T-SQL Tuesday #93 – Interviewing Patterns & Anti-Patterns

By on August 8, 2017

Interview.

Just the mere mention of the word (unless followed by ‘with the Vampire’) conjures up anxiety. Not because I have gone through any particularly painful interviews, mind you, but for the most part they tend to just be an uncomfortable me talking with several people as we step through checklists.

The best ones though are panel interviews intended to also measure your fit within the team dynamic.

Go Team Go!

My experience with these has always gone in one of a few ways.

First, a panel of your future co-workers, asking questions which actually relate to your future role and maybe a couple of personality questions sprinkled in. This is pretty good. I enjoy these. If you do these, congratulations, you are doing it right.

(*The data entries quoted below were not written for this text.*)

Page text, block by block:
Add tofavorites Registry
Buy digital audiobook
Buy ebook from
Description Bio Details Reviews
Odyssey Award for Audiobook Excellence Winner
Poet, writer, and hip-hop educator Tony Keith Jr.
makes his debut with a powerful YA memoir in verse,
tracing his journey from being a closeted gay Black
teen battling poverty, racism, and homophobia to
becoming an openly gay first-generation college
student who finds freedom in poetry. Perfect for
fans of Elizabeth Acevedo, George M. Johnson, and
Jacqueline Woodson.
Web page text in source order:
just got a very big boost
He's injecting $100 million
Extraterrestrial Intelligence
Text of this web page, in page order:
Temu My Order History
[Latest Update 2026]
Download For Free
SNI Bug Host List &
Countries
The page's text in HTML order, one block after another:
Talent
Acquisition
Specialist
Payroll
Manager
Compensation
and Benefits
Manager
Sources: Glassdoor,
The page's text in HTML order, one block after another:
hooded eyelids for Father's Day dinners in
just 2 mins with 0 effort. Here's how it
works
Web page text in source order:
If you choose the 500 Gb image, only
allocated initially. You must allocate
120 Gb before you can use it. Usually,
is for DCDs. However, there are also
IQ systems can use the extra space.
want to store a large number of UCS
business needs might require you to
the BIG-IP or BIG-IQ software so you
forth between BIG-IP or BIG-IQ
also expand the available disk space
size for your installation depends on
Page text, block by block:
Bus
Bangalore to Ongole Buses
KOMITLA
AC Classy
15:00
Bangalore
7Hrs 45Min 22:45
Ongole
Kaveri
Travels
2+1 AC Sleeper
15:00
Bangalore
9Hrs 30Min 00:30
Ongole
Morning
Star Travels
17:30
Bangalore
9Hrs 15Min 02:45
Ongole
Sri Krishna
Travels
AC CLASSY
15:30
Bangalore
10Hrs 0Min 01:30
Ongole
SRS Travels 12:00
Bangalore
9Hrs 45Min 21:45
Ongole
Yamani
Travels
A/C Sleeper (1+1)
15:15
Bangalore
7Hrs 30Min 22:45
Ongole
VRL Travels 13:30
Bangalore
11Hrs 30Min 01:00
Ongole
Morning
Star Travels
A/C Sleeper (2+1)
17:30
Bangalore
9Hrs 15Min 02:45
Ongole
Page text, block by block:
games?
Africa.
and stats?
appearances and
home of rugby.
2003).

The second is when the candidate interviews with far too many people to be relevant or those just asking ‘interview’ questions like ‘if you were a planet, which emotion would your moon be?’ This one is as annoying as it is common.

The last one I experienced is the “Double-Stuffed Conference Room.” This is when you place multiple applicants on one side of a conference room table, a panel of interviewers on the other side, and go through ‘interview’ questions like you are in the lightning round of a cancelled TV game show. It only happened to me once  very early in my career for a help desk/call center role. They had three applicants, five interviewers, and we all got to know each other one afternoon over questions like ‘What is your favorite food?’ and ‘If you could be any animal, what would you be?’

I suppose that afternoon wasn’t an entire waste as I got the job. I ended up declining the offer though as I just couldn’t imagine working with Jared the squirrel-man who preferred burgers to pizza.